What demands more adjustment from pilots of brand new aircraft is their use of head-up displays, which project flight information on to the windscreen. These allow take-off and landing in worse weather and lower visibility because pilots no longer need to keep switching their gaze between the instrument panel and the scene outside. “They take a bit of getting used to,” says Learmount, “but they are a good thing.”

However, the most fundamental difference with the new generation flight deck is the development of the flight management system (FMS). This compiles and presents data about systems, flight plans and terrains. It is much more than an autopilot. While a pilot could ask the auto pilot to take the plane up to 30 000 feet, he or she can tell the FMS computer to take off, fly to Miami and land… providing air traffic control at both ends has the appropriate technology in place.

Ironically, it is this increased automation that pilots are having to adjust to. The last thing they can do is put their feet up and let the computer do the work. Learmount explains: “You can lose track of where you are if you trust computers too much. You can have a lack of ‘situational awareness’, and not know the speed or location. And it’s not like driving a car; you can’t pull over and look at a map. If something goes wrong, and the pilot is ten miles behind the plane, it can be terminal.” And he isn’t talking about the airport building.

Equally dangerous is if the pilot forgets which flight mode the FMS is operating in. If he or she enters a command telling the plane to do one thing, it may well do something different. The 1994 China Airlines crash at Nagoya, where a battle between the pilot and FMS resulted in the Airbus A300/600 coming down on its tail, was a classic “mode awareness” accident.

The key problem with any current FMS is the way it communicates data to the pilot – that is the interface. Experts claim that operating one is like using an early PC running DOS software, when it should be like using a Mac. The task is made worse by the input device: an ABC keyboard, instead of the universally familiar QWERTY format. This is hardly user-centred design.

Perhaps with these shortcomings in mind, product design students at the Art Center College of Design were approached byMcDonnell Douglas Research & Development in California to come up with ideas for the flight deck of its twin-jet planes in 2015. Students tackled instrument and overhead panels, seats and pedestals. Integration of the pilots into the working environment and better access to information, claimed the students, would lead to greater vigilance and minimal fatigue for pilots.
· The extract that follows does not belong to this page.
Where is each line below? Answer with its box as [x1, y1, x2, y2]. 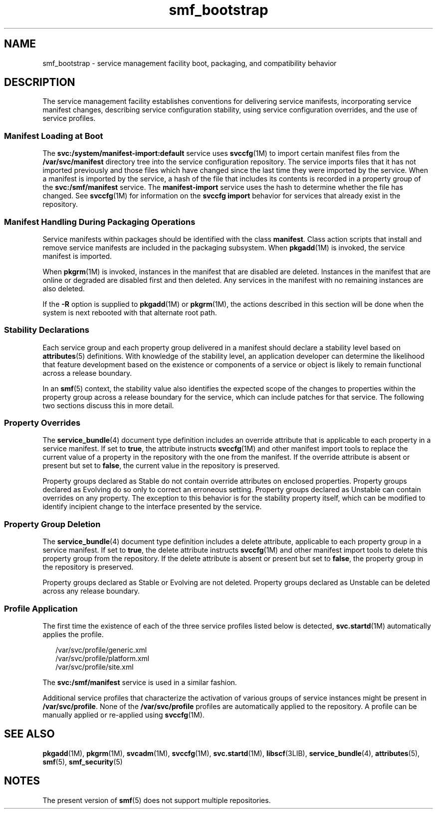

The students’ efforts seem to answer the calls of industry experts for a design that involves pilots more physically and offers them more immediate and intuitive feedback. Kevin Fallon and Kevin Hoffer reduced “heads-down” time to a minimum and placed the primary flight control displays on head-up display. They also introduced a horizontal desk area. With a vertical facia of controls, touch-screen technology is problematic because it requires a steady hand from the pilot. The desk feature gets round that by offering the pilot’s arm and hand greater support. Touch-screens can be built in and the interface with the FMS hugely simplified. Pilots can page through the system functions and enter data fast to reduce heads-down time.

Introducing fly-by-wire electronic technology in place of cables and pulleys meant that Tony Boczkowski and Eric Olson could reduce the size of the pedestal, the central control unit between the two pilots. The radio interface panel slides out automatically. Other students simplified the overhead controls and contributed a smartcard feature allowing the pilot to pre-program the preferences for his or her instrumentation and seating.

The study went far beyond McDonnell Douglas’ expectations: “Remarkably, from a technical point of view, everything the students came up with could be incorporated into our designs for future aircraft,” says Michael Liedtke, the company’s manufacturing specialist and liaison officer for the project.

But judging from the speed of movement of aircraft companies in the past, we shouldn’t hold our breath. While we wait, pilots will have to learn how to do a perfect job with an imperfect system.